These ingredients combusted into two forms of nationalism: English and Scottish, one going towards Brexit, the other towards independence.
The same forces are now tearing the SNP apart – as the bitter leadership contest shows – just as Conservativism tore itself apart post-Brexit.
“Contemporary political machinations” don’t sufficiently explain why a nation that was once “one of the most stable, powerful states in history seems to be on the verge of breaking up”.
So the pair used “an historical lens” to uncover “the processes cracking the durable structures that prevailed within Britain”.
The roots of the answer lie in the late 1700s, when there was an “insurgent revolutionary class” in Britain, culminating in the 1830s with the Chartists, an early working-class movement demanding political reform.
Origins
Amid the industrial revolution, a moment emerged when there “was a possibility that capitalism may not consolidate itself. That was the fear of the ruling elites”.
Both Liberals and Conservatives set out to “integrate the ‘respectable working class’ – male and skilled – into the British state to prevent the working class combining against other classes”.
Reforms extended voting rights to “part of the working class deemed respectable”. But by the late 1800s, many men, and all women, remained unable to vote. Employment practices, education, health and housing all improved. Skilled craftsmen were made to feel part and parcel of the nation. Consequently, they were “much less militant … much more interested in securing their position and occupational standing”.
Empire
THESE reforms “tamed” the working class. Psychologically, however, the key to bringing the nation together across the classes was empire. Britain reached “peak” empire at the same time reforms occurred, with the nation at the pinnacle of “global capitalism”.

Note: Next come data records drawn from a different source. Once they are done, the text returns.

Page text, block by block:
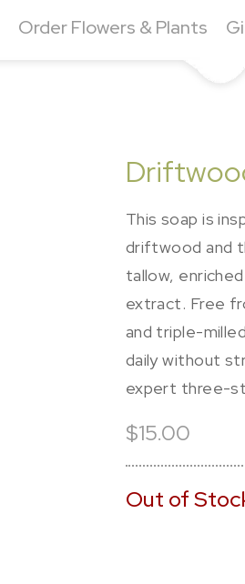
Order Flowers & Plants
This soap is
driftwood and
tallow,
extract. Free
and triple-
daily without
expert three-
$15.00
Out of
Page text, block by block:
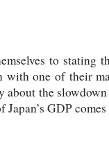
to stating
one of their
the
GDP
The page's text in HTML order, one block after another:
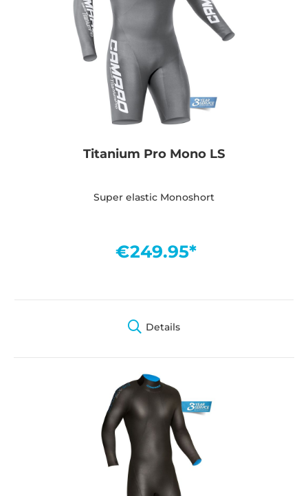
Titanium Pro Mono LS
Super elastic Monoshort
€249.95*
Details
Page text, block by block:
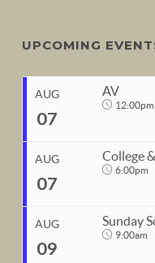
UPCOMING
AUG
07
AV
12:00pm
START
Aug 7, 2026 12:00pm
END
AUG
07
College
6:00pm
START
AUG
09
Sunday
9:00am
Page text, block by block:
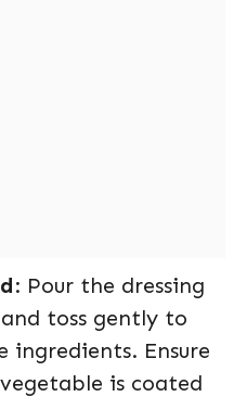
: Pour the dressing
toss gently to
ingredients. Ensure
is coated
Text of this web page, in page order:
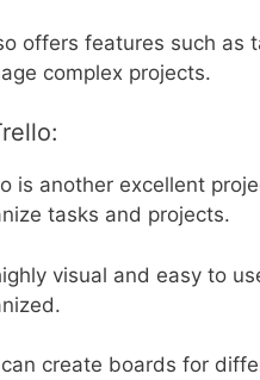
offers features such as
complex projects.
is another excellent
tasks and projects.
visual and easy to
create boards for
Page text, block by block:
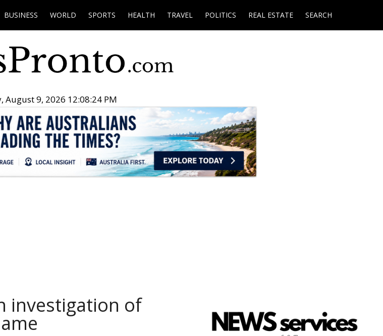
BUSINESS WORLD SPORTS HEALTH TRAVEL POLITICS REAL ESTATE SEARCH
August 9, 2026 12:08:25 PM
investigation of
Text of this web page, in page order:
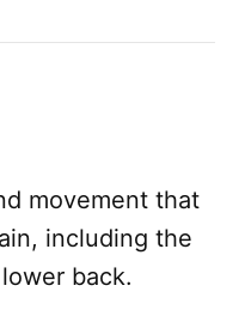
movement that
including the
back.
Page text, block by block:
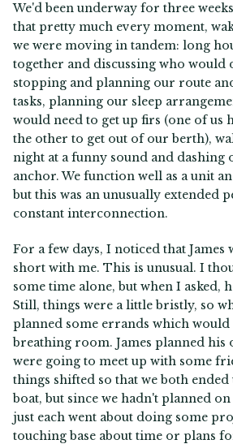
We'd been underway for three
that pretty much every moment,
we were moving in tandem: long
together and discussing who would
stopping and planning our route
tasks, planning our sleep
would need to get up firs (one of us
the other to get out of our berth),
night at a funny sound and dashing
anchor. We function well as a unit
but this was an unusually extended
constant interconnection.
For a few days, I noticed that James
short with me. This is unusual. I
some time alone, but when I asked,
Still, things were a little bristly, so
planned some errands which would
breathing room. James planned his
were going to meet up with some
things shifted so that we both ended
boat, but since we hadn't planned
just each went about doing some
touching base about time or plans
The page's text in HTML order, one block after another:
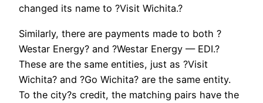
changed its name to ?Visit Wichita.?
Similarly, there are payments made to both ?
Westar Energy? and ?Westar Energy — EDI.?
These are the same entities, just as ?Visit
Wichita? and ?Go Wichita? are the same entity.
To the city?s credit, the matching pairs have the
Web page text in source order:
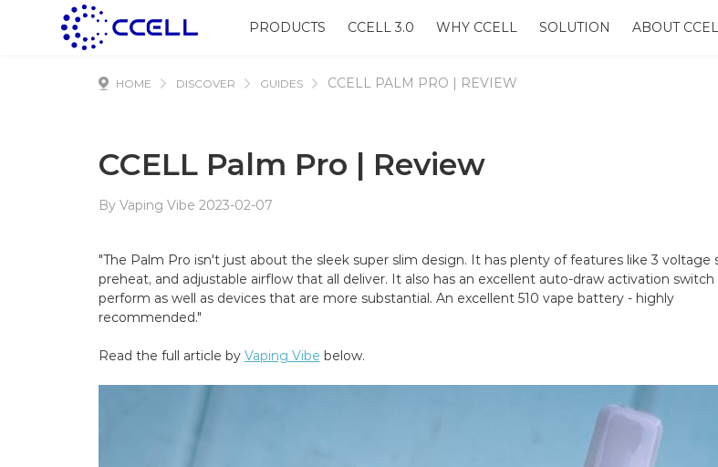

The profits of empire “appropriated from the colonies” were “redeployed” to “integrate” this newly-tamed working class. There was money to be made from empire for ordinary people. However, as Virdee and McGeever say: “Empire worked through racism.” It was made clear to British workers that “they were of more value and moral worth” than other imperial “subjects”.
However, imperial racism wasn’t strictly about colour. The Irish and Jews were also “racialised”. The “integration” of the working class – the taming of the working class – “was mediated through empire and race”.

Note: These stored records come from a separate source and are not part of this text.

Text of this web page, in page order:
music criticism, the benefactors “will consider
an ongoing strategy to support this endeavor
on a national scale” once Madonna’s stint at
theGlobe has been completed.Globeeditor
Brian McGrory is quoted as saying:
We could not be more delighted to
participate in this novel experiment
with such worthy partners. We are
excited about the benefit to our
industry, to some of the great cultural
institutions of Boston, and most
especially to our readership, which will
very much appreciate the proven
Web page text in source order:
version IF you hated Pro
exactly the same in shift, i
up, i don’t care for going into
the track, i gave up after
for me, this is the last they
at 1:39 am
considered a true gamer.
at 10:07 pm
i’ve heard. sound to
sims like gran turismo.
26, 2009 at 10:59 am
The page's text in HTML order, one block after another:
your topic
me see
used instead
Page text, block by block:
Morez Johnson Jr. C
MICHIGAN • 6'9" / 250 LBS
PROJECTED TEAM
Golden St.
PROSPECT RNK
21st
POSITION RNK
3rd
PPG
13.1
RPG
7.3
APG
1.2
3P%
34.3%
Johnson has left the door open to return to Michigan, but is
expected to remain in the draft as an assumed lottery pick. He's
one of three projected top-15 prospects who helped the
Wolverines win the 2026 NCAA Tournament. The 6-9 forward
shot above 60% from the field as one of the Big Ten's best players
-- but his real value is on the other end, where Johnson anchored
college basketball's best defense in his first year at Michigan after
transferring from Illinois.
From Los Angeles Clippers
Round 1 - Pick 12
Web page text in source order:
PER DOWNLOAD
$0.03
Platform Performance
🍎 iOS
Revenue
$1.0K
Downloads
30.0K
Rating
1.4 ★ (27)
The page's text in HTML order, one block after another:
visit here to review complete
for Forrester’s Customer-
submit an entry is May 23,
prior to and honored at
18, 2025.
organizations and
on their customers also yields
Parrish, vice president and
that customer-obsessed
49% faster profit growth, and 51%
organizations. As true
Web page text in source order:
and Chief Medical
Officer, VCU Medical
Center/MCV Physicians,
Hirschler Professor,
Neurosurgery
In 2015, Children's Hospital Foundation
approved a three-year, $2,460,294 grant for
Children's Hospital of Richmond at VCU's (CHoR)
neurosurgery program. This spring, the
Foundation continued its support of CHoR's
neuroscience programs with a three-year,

Britain’s elites were effectively saying to the working class: “We’re bringing you into our ruling house.” In return, workers psychologically “feel they belong to the British nation; they’ve an attachment to Britain”. So threats of rebellion, which terrorised the ruling class after the French Revolution, were quashed. Clearly, however, millions of poor Victorian Britons remained at a “subsistence standard of living”.
Race
THIS “racialising nationalism had a profound impact on working-class consciousness, its sense of belonging and politics, and we can feel that even today in 2023”. The pair call these Victorian reforms “the Democratic settlement”, adding: “What we’re seeing today is the beginning of the unravelling of that settlement.”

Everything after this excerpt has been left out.